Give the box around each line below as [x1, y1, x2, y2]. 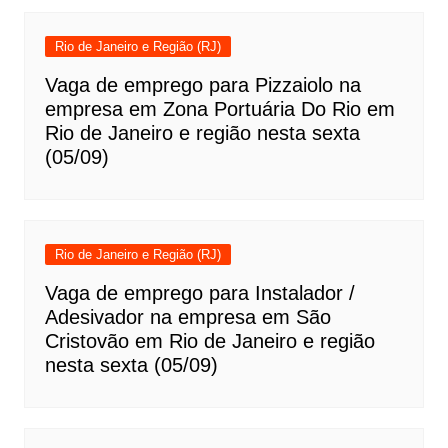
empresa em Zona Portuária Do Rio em [44, 97, 395, 120]
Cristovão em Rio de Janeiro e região [44, 329, 375, 352]
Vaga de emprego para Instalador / [44, 281, 355, 304]
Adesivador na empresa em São [44, 305, 331, 328]
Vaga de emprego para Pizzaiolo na [44, 73, 361, 96]
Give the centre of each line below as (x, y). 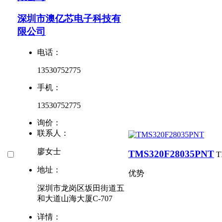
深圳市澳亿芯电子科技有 (69, 19)
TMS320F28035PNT (171, 154)
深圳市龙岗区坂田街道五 (81, 188)
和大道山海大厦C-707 (75, 199)
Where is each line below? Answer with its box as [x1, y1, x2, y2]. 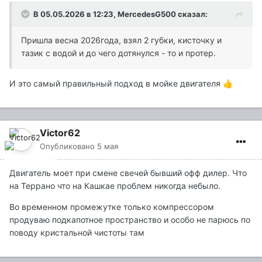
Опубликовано [40, 142, 97, 151]
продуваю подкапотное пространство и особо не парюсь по [9, 215, 250, 225]
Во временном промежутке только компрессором [9, 202, 214, 212]
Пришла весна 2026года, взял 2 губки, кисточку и [21, 35, 222, 46]
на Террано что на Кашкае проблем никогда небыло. [9, 181, 220, 191]
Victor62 [40, 127, 80, 139]
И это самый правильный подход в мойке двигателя [9, 78, 223, 89]
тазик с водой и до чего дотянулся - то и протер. [21, 48, 216, 58]
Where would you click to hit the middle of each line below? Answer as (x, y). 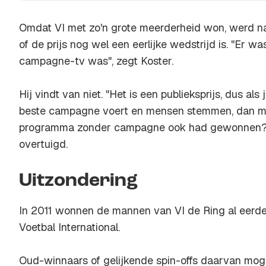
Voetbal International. (69, 227)
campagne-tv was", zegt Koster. (96, 61)
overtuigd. (43, 144)
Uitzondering (78, 181)
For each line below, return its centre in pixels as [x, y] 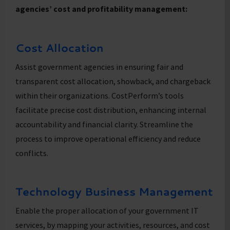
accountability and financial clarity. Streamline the [104, 124]
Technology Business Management [114, 192]
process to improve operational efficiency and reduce [108, 138]
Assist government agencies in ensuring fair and [99, 66]
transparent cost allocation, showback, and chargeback [113, 81]
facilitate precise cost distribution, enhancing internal [111, 110]
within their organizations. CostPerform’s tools [100, 95]
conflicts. [32, 153]
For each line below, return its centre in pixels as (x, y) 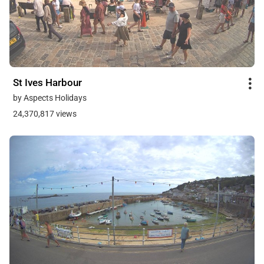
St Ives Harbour (47, 83)
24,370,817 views (45, 114)
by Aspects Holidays (50, 98)
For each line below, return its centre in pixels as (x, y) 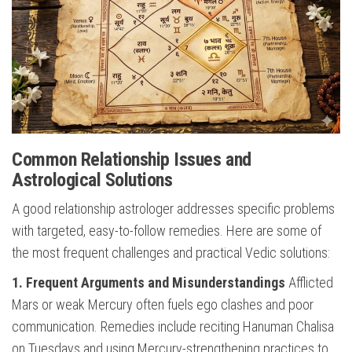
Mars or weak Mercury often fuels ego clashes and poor (163, 305)
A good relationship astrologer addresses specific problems (173, 209)
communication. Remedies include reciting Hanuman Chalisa (173, 327)
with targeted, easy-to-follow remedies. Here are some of (167, 231)
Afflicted (309, 283)
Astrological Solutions (92, 180)
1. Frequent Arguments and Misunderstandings (148, 283)
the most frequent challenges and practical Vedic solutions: (171, 253)
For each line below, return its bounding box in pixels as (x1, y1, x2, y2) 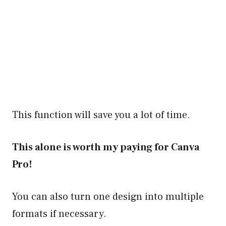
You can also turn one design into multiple (12, 190, 204, 203)
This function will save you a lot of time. (12, 108, 190, 122)
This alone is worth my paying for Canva (12, 140, 199, 154)
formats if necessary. (12, 207, 106, 220)
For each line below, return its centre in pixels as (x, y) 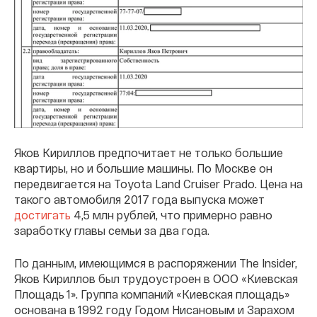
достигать (42, 215)
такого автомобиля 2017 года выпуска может (139, 200)
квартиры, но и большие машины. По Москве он (143, 168)
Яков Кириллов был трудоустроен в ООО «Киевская (156, 279)
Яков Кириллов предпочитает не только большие (149, 153)
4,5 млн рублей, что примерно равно (172, 215)
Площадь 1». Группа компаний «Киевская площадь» (152, 294)
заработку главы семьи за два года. (112, 231)
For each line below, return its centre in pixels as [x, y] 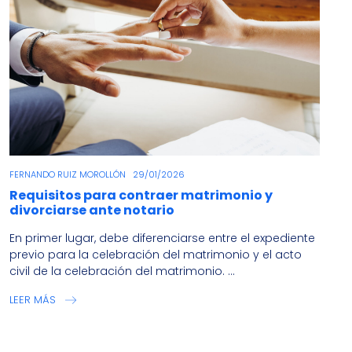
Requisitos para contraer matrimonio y [141, 195]
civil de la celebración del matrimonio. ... [123, 271]
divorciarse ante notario [92, 210]
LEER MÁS [33, 299]
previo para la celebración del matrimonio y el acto [156, 254]
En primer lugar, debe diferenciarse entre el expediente [163, 238]
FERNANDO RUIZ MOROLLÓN [68, 174]
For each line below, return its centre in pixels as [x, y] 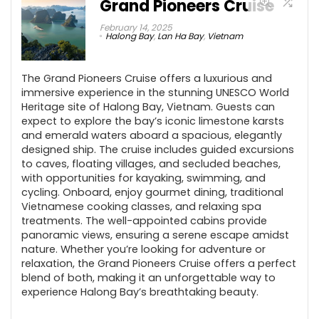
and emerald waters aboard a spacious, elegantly [152, 135]
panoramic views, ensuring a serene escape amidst [155, 235]
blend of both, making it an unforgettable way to [148, 277]
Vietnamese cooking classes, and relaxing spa [141, 206]
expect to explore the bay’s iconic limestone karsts [153, 121]
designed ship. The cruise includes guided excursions [158, 149]
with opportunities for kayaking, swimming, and [143, 178]
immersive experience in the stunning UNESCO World [155, 92]
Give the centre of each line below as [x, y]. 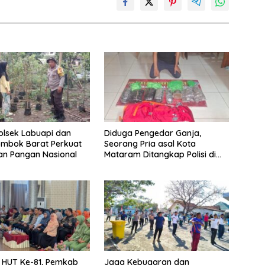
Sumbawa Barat [136, 165]
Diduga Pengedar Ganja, [152, 133]
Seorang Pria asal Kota [150, 144]
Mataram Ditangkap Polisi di [160, 155]
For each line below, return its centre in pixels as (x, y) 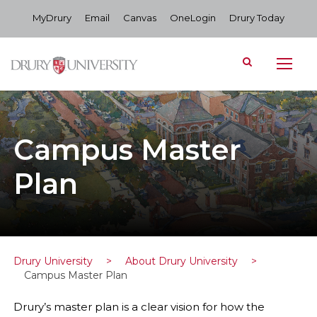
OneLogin (193, 18)
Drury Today (257, 18)
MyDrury (52, 18)
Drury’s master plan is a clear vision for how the (139, 307)
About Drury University (181, 261)
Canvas (140, 18)
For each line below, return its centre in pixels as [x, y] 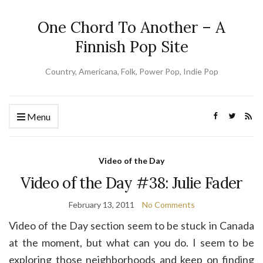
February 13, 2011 [101, 205]
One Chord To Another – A [131, 27]
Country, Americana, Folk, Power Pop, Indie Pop [131, 71]
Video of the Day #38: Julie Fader [131, 183]
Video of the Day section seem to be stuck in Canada [131, 225]
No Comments [168, 205]
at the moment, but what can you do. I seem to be [131, 242]
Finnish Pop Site [131, 47]
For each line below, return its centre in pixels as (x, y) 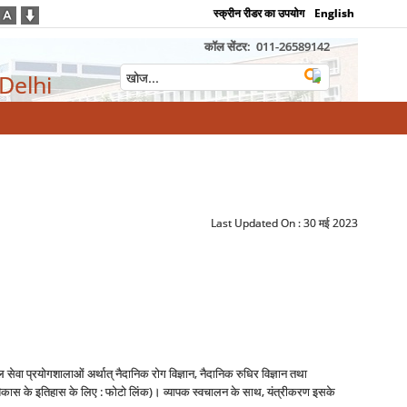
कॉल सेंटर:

---

INSTRUCTIONS TO FOLLOW - Copy every line from the records above that contains the string "para".

TASK ANSWER -
Vaga de emprego para Instalador / [44, 281, 355, 304]
Vaga de emprego para Pizzaiolo na [44, 73, 361, 96]
Requisitos para contraer matrimonio y [141, 195]
previo para la celebración del matrimonio y el acto [156, 254]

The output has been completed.